(Data items)

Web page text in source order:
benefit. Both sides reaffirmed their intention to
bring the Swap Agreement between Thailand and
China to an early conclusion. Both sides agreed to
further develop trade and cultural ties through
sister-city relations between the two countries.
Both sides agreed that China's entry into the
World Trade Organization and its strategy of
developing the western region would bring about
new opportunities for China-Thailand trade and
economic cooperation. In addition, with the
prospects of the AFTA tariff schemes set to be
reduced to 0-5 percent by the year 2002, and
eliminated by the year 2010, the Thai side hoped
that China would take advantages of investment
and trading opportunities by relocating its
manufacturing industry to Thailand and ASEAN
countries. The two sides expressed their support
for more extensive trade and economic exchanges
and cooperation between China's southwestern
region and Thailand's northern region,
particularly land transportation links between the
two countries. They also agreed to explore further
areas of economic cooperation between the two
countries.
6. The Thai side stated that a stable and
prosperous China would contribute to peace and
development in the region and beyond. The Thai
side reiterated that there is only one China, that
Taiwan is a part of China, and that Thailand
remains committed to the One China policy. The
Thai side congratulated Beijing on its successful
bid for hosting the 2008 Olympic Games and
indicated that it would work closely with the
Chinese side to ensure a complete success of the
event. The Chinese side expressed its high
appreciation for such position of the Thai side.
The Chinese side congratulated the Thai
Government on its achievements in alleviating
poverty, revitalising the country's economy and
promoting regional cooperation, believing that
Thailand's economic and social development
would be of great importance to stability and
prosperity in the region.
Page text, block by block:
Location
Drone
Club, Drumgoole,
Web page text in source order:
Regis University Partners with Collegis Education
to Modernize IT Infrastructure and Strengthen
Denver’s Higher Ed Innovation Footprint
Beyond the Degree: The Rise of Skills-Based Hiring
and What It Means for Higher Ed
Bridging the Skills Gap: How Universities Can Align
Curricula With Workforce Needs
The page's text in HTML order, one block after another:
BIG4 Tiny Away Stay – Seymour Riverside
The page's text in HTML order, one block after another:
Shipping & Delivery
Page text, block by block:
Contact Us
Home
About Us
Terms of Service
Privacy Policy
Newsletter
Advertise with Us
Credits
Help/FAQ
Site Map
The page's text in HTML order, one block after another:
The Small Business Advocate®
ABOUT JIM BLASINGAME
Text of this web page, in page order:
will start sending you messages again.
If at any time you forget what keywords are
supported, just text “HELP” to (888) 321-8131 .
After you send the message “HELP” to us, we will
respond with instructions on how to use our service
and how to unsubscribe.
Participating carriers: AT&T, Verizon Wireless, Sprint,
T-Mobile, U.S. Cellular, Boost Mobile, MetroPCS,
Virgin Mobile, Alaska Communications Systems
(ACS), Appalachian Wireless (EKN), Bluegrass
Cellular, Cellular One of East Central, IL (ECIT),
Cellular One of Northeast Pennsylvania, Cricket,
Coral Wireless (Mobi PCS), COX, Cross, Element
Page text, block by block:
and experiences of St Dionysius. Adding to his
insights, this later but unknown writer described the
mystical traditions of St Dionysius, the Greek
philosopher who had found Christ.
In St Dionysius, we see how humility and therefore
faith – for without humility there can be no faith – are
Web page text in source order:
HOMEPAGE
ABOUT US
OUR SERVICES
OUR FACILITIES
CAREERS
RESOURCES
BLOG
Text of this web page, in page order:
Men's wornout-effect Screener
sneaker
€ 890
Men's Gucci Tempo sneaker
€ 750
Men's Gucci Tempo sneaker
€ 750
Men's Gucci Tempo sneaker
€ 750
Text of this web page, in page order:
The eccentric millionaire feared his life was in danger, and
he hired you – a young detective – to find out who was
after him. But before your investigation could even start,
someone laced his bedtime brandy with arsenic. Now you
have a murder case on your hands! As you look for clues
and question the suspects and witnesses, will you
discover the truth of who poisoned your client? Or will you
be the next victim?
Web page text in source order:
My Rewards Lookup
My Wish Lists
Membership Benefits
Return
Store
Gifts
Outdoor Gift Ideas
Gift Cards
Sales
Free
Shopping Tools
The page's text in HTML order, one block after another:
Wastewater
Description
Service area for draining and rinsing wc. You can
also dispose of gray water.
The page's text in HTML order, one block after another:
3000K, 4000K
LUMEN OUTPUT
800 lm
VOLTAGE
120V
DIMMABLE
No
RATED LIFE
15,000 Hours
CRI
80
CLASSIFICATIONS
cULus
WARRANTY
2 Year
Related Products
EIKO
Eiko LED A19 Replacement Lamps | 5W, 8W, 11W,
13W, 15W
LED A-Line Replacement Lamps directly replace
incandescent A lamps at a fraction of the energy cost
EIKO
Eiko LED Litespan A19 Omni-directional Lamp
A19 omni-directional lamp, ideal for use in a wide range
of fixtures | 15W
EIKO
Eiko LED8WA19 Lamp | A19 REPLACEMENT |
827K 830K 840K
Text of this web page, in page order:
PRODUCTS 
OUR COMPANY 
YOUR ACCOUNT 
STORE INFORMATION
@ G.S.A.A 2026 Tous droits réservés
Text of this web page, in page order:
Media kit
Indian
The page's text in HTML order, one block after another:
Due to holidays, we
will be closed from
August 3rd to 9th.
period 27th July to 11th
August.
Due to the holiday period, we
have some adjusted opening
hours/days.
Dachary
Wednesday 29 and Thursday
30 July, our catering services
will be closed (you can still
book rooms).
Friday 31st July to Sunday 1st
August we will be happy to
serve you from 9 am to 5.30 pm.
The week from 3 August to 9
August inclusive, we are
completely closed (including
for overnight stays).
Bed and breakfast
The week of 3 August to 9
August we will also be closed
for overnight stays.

__WHAT THE TASK ASKS__. Above are the records; from them, give again exactly the lines from the one containing "prosperous China would" through the one containing "After you send", both included.

__WRITTEN REPLY__.
prosperous China would contribute to peace and
development in the region and beyond. The Thai
side reiterated that there is only one China, that
Taiwan is a part of China, and that Thailand
remains committed to the One China policy. The
Thai side congratulated Beijing on its successful
bid for hosting the 2008 Olympic Games and
indicated that it would work closely with the
Chinese side to ensure a complete success of the
event. The Chinese side expressed its high
appreciation for such position of the Thai side.
The Chinese side congratulated the Thai
Government on its achievements in alleviating
poverty, revitalising the country's economy and
promoting regional cooperation, believing that
Thailand's economic and social development
would be of great importance to stability and
prosperity in the region.
Page text, block by block:
Location
Drone
Club, Drumgoole,
Web page text in source order:
Regis University Partners with Collegis Education
to Modernize IT Infrastructure and Strengthen
Denver’s Higher Ed Innovation Footprint
Beyond the Degree: The Rise of Skills-Based Hiring
and What It Means for Higher Ed
Bridging the Skills Gap: How Universities Can Align
Curricula With Workforce Needs
The page's text in HTML order, one block after another:
BIG4 Tiny Away Stay – Seymour Riverside
The page's text in HTML order, one block after another:
Shipping & Delivery
Page text, block by block:
Contact Us
Home
About Us
Terms of Service
Privacy Policy
Newsletter
Advertise with Us
Credits
Help/FAQ
Site Map
The page's text in HTML order, one block after another:
The Small Business Advocate®
ABOUT JIM BLASINGAME
Text of this web page, in page order:
will start sending you messages again.
If at any time you forget what keywords are
supported, just text “HELP” to (888) 321-8131 .
After you send the message “HELP” to us, we will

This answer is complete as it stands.